Records to use Start Marker

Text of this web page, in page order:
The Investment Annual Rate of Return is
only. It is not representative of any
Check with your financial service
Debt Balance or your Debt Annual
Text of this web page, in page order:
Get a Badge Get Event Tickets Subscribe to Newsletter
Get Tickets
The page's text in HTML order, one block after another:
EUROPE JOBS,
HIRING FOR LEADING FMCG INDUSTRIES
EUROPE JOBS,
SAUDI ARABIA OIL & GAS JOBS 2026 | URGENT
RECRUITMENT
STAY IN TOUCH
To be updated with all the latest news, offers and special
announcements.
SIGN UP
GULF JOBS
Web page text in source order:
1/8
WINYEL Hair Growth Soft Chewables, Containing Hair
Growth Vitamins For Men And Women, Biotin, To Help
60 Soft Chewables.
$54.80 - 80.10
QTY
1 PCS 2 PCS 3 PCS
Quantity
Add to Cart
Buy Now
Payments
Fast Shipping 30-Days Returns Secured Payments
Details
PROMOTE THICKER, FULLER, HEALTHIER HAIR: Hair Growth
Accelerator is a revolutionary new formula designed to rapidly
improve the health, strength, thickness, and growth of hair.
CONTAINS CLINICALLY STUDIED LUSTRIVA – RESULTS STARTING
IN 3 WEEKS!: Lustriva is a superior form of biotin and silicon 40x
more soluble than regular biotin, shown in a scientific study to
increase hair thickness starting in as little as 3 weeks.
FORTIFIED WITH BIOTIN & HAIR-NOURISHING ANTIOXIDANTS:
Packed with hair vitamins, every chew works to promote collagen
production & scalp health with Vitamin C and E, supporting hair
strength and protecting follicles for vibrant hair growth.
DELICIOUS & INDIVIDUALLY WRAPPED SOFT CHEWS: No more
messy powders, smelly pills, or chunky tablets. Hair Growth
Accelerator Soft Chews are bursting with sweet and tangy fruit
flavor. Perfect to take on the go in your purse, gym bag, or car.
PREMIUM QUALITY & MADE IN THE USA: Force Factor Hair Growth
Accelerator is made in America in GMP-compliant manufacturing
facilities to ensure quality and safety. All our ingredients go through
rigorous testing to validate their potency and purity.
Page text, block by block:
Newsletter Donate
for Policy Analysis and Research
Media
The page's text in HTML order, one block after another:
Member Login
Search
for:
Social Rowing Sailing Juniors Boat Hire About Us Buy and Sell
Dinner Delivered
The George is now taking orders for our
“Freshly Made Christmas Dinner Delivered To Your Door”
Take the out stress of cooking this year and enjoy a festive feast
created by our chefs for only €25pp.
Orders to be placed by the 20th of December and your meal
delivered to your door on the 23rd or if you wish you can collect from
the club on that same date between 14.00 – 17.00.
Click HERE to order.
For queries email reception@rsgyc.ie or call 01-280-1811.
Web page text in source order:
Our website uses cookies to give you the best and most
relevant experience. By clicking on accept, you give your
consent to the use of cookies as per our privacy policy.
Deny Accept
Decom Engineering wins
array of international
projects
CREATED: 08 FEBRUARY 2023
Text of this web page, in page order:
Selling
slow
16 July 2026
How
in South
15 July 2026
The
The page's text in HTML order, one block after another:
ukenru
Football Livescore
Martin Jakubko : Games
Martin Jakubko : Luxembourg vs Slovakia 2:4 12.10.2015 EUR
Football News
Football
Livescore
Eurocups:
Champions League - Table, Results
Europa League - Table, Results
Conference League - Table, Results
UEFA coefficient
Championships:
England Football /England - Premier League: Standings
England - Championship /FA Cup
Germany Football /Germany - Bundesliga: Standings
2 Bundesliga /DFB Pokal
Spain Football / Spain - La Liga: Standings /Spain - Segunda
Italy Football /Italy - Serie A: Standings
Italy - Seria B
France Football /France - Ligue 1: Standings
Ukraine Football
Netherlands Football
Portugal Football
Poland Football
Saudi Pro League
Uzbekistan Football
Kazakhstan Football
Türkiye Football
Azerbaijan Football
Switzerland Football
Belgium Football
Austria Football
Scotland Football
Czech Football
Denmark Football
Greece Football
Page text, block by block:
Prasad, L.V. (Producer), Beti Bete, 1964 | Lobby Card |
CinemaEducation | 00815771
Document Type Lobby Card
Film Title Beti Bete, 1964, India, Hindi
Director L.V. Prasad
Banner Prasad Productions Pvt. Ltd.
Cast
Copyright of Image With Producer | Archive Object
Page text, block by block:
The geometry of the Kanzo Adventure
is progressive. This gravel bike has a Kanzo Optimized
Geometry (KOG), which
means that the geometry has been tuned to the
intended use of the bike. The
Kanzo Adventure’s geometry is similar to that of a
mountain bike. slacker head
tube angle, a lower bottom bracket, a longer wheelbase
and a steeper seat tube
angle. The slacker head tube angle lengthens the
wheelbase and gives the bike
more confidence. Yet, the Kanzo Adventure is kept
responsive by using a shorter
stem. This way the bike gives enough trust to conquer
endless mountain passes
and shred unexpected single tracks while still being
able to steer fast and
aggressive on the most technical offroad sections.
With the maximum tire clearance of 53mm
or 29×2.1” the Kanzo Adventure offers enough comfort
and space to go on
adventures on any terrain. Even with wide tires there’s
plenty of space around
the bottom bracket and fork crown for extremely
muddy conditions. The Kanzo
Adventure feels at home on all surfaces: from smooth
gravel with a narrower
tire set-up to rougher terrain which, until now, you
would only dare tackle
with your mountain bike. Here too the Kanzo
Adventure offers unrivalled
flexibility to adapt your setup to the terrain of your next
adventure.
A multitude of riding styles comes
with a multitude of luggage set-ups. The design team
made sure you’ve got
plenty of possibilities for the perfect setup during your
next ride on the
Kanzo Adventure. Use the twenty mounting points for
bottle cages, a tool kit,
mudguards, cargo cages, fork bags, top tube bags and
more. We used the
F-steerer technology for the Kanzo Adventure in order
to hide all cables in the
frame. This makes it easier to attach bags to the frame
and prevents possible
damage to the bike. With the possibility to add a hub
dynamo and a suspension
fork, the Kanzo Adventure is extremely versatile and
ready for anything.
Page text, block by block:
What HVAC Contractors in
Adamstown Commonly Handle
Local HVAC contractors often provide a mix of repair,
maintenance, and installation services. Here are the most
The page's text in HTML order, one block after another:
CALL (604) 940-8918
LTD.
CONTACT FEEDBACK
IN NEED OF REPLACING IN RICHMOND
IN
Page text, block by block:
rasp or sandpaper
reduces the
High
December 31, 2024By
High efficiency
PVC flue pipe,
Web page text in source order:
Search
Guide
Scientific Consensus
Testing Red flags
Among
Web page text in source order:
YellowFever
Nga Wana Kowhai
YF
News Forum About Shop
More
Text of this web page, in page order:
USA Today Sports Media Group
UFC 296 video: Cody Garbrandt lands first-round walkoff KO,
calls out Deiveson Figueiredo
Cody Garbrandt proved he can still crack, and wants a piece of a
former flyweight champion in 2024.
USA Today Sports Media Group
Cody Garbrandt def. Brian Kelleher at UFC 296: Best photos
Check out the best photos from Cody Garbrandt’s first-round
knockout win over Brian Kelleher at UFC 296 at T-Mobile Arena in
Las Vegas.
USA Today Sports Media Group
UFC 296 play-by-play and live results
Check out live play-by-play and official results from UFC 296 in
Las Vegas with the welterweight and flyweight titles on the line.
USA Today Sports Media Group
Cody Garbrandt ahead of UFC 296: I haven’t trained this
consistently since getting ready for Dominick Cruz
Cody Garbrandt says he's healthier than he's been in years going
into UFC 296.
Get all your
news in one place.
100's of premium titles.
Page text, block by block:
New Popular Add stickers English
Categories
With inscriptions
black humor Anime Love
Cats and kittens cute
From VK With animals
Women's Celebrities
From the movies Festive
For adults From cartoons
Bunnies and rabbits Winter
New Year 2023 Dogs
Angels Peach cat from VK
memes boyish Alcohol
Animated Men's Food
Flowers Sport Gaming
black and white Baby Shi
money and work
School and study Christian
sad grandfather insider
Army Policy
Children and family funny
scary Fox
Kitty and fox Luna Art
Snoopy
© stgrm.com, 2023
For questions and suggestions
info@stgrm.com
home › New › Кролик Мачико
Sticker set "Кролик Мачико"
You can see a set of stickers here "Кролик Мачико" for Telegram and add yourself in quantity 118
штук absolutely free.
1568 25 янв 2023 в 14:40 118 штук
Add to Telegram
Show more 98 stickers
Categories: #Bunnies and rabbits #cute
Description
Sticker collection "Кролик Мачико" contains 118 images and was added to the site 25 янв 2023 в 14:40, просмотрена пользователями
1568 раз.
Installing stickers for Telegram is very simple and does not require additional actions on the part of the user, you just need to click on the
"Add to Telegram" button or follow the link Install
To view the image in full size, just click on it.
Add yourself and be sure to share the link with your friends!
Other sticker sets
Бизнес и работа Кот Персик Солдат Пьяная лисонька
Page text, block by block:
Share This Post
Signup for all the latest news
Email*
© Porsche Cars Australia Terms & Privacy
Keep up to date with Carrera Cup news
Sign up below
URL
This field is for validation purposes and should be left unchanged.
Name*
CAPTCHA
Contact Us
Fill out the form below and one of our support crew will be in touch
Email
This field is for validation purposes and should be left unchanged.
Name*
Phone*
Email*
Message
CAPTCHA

Records to use End Marker

**What you should do**
Going through the listing above, tally the lines that contain the word "Kanzo" and state the total alone.

**Answer below**
10